第二話
2.
全ての始まりは、一人の少女の好奇心だった。
彼女がクマの着ぐるみのファスナーを降ろしたことにより、周りの子供たちは真実を前に泣き叫び、暗黙のルールが破られたことで興奮した若者たちが便乗し次々と着ぐるみを襲い始めた。遊園地は一気に地獄と化してしまった。
やっと逃げ切れた。
彼は荒い呼吸を整えながら、衣装部屋へと入った。
クマの着ぐるみのままで走り回るのは困難だったが遊園地の地形を知り尽くしている分、追いかけてくる若者たちを簡単にまくことができた。
とりあえず、着替えなければ。
部屋の明かりを着けるためにスイッチを探していると、薄暗がりの中に何かが白くぼんやりと見える。
次の瞬間彼は急いで目を背けた。
それは、女性の素肌であった。
「ご、ごめんなさい!まさか着替えてる人がいるなんて思わなかったんで」
まだ着ぐるみのままなので外に出るわけにもいかず、彼は女を見ないようにしながら弁解するが女性は何も言わない。怒っているのだろうか、それとも驚きのあまり言葉も出ないのだろうか。
そこで彼は気づいた。
今日の勤務表に女性はいなかったんじゃないか?
彼が恐る恐る振り返ると、そこにいたのは女のマネキンであった。
びっくりさせやがって。
安堵と怒りを覚えながら彼はマネキンに近づく。
それにしても、本当に良くできている。暗がりにあるせいもあるが、まるで本物の女性のようだ。

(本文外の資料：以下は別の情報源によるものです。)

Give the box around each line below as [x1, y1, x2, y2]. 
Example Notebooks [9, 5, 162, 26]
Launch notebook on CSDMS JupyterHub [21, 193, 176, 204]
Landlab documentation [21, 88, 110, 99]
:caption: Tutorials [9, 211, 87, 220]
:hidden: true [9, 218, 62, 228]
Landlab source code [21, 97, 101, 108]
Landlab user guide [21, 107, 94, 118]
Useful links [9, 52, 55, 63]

触ってみると皮膚は滑らかな感触で、髪の毛も合成繊維などではなく人毛にしか思えない。
そして、何故か背中にはファスナーがついている。
好奇心からファスナーを開けてみると、中にはぎっしりと発泡スチロールの詰め物が入っている。
全て取り除くと人の形を保てなくなり、女は皮だけになった。
もしかすると、これは着ぐるみなのか。
ファスナーの長さからいっても、十分に人が入れるように作られているようだ。
どちらかというと全身スーツに近いが、この部屋に置いてあるということは遊園地のマジックショーなどにでも使うのだろうか。
「これを着たら全くの別人になれるんだろうな」
彼の口から呟きが洩れる。言ってから、彼は女をたまらなく着てみたくなった。 どうせ使うものなのだし、一回ぐらいいいだろう。
彼は誰も入ってこないように入り口の鍵を閉め、クマの着ぐるみを脱ぎ捨てた。いざ穿こうとすると、服のせいで穿けないので仕方なく服も脱いでしまった。
思ったよりもすんなり着ることができた。
まるであつらえたのかのように、ぴったりとしている。素材もゴムなのか肌に隙間なく密着し、自分の肌のように感じられる。
目の部分も瞳がガラスになっており外もよく見える。試しに姿見に自身を映してみたら、そこにはまぎれもなく女がいた。
「やっと見つけた」
女の声が聞こえた。
その途端、彼の意識は遠のき、その場に倒れ込んだ。
しばらくして彼は意識を取り戻した。
頭を打ったのか、ぼんやりと辺りを見回している。
しかしそれも束の間、すぐに着ぐるみを着たままの状態で脱ぎ捨てた服を着ていく。
そして再び姿見の前に立ち、笑みを浮かべた。
「ようやく、中身が手に入ったわ」
彼の口から零れたのは、先ほど聞こえた女の声だった。
そして、彼女は彼の荷物を持ち、何事もなかったかのように部屋から去っていった。
部屋には、中身を失ったクマの着ぐるみが脱ぎ捨ててあるだけである。